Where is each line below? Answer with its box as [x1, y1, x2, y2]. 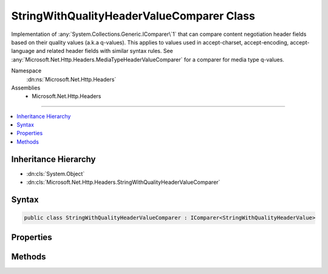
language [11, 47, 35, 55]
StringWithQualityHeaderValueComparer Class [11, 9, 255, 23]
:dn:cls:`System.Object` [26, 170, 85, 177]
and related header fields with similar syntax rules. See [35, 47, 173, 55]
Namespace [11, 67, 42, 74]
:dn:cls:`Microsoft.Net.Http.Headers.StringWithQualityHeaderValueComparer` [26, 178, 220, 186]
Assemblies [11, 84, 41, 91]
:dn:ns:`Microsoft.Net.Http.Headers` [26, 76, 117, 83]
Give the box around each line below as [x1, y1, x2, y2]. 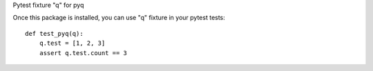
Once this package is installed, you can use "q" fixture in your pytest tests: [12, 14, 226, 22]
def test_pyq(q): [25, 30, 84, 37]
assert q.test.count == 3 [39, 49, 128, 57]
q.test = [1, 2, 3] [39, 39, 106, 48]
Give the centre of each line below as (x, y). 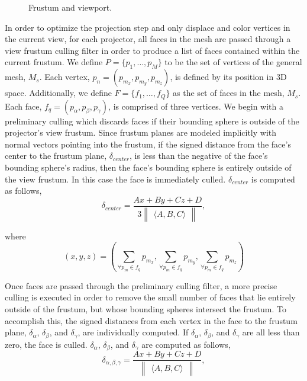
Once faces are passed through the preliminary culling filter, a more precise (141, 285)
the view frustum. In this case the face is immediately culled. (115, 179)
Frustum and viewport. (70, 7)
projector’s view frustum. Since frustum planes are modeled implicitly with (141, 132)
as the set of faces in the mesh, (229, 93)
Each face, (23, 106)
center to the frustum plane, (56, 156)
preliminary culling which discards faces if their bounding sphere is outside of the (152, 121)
---
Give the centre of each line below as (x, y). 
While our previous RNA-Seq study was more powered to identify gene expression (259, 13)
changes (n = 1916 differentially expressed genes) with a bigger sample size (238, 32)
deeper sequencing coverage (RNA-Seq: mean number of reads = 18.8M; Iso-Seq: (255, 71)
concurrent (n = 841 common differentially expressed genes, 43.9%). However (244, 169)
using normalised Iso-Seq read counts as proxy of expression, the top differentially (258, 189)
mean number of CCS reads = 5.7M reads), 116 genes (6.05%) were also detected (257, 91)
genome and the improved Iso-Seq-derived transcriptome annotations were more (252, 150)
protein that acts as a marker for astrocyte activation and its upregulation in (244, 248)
* * *
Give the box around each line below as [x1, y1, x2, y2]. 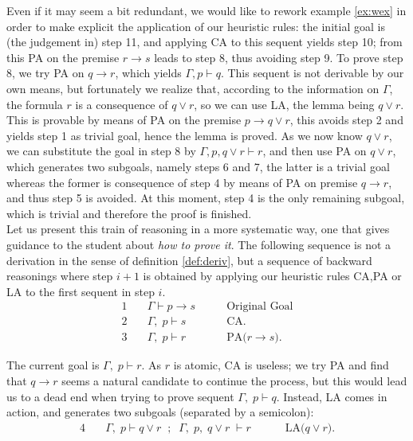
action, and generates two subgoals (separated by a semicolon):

## WHAT YOU SHOULD DO
Keeping every character as it is, restate the lines above that run from the line with "center to the frustum plane, (56, 156)" through the line with "preliminary culling which", both included, and nothing else.

## ANSWER BOX
center to the frustum plane, (56, 156)
preliminary culling which discards faces if their bounding sphere is outside of the (152, 121)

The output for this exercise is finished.